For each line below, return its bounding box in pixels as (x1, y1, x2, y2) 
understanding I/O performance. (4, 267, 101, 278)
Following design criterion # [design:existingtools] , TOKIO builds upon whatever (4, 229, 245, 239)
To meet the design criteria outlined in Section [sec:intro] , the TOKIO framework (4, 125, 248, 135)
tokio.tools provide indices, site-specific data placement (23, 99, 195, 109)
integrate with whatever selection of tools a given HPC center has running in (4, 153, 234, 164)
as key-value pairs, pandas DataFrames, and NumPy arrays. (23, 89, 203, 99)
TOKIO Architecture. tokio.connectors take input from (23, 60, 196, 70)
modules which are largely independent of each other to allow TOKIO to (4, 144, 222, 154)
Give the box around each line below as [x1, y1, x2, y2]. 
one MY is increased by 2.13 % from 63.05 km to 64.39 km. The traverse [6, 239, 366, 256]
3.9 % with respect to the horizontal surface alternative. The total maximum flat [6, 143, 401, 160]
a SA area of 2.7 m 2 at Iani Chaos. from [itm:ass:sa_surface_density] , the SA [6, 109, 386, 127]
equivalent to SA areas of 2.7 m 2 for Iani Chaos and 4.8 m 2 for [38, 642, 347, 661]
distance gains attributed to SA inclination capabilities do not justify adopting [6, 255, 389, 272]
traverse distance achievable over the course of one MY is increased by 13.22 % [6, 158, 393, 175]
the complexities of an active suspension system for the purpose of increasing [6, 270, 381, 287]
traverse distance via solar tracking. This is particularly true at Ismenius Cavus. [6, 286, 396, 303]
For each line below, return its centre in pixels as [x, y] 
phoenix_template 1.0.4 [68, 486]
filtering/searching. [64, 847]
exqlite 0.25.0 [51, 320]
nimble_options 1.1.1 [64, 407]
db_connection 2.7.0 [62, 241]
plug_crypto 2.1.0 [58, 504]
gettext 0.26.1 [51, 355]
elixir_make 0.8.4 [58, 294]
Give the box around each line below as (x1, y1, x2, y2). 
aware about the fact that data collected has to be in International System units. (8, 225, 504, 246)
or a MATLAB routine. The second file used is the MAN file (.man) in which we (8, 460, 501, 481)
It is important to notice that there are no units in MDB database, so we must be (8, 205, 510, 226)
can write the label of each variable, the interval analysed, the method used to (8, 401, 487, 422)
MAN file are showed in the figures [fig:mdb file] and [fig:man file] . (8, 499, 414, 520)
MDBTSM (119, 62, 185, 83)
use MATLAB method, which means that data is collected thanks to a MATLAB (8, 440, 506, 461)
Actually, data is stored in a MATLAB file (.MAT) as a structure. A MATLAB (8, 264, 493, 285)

TASK DETAILS –
Give back the material above in full, exactly as it reads.

RESPONSE AREA –
For each line below, return its bounding box in pixels as (x1, y1, x2, y2) 
understanding I/O performance. (4, 267, 101, 278)
Following design criterion # [design:existingtools] , TOKIO builds upon whatever (4, 229, 245, 239)
To meet the design criteria outlined in Section [sec:intro] , the TOKIO framework (4, 125, 248, 135)
tokio.tools provide indices, site-specific data placement (23, 99, 195, 109)
integrate with whatever selection of tools a given HPC center has running in (4, 153, 234, 164)
as key-value pairs, pandas DataFrames, and NumPy arrays. (23, 89, 203, 99)
TOKIO Architecture. tokio.connectors take input from (23, 60, 196, 70)
modules which are largely independent of each other to allow TOKIO to (4, 144, 222, 154)
Give the box around each line below as [x1, y1, x2, y2]. 
one MY is increased by 2.13 % from 63.05 km to 64.39 km. The traverse [6, 239, 366, 256]
3.9 % with respect to the horizontal surface alternative. The total maximum flat [6, 143, 401, 160]
a SA area of 2.7 m 2 at Iani Chaos. from [itm:ass:sa_surface_density] , the SA [6, 109, 386, 127]
equivalent to SA areas of 2.7 m 2 for Iani Chaos and 4.8 m 2 for [38, 642, 347, 661]
distance gains attributed to SA inclination capabilities do not justify adopting [6, 255, 389, 272]
traverse distance achievable over the course of one MY is increased by 13.22 % [6, 158, 393, 175]
the complexities of an active suspension system for the purpose of increasing [6, 270, 381, 287]
traverse distance via solar tracking. This is particularly true at Ismenius Cavus. [6, 286, 396, 303]
For each line below, return its centre in pixels as [x, y] 
phoenix_template 1.0.4 [68, 486]
filtering/searching. [64, 847]
exqlite 0.25.0 [51, 320]
nimble_options 1.1.1 [64, 407]
db_connection 2.7.0 [62, 241]
plug_crypto 2.1.0 [58, 504]
gettext 0.26.1 [51, 355]
elixir_make 0.8.4 [58, 294]
Give the box around each line below as (x1, y1, x2, y2). 
aware about the fact that data collected has to be in International System units. (8, 225, 504, 246)
or a MATLAB routine. The second file used is the MAN file (.man) in which we (8, 460, 501, 481)
It is important to notice that there are no units in MDB database, so we must be (8, 205, 510, 226)
can write the label of each variable, the interval analysed, the method used to (8, 401, 487, 422)
MAN file are showed in the figures [fig:mdb file] and [fig:man file] . (8, 499, 414, 520)
MDBTSM (119, 62, 185, 83)
use MATLAB method, which means that data is collected thanks to a MATLAB (8, 440, 506, 461)
Actually, data is stored in a MATLAB file (.MAT) as a structure. A MATLAB (8, 264, 493, 285)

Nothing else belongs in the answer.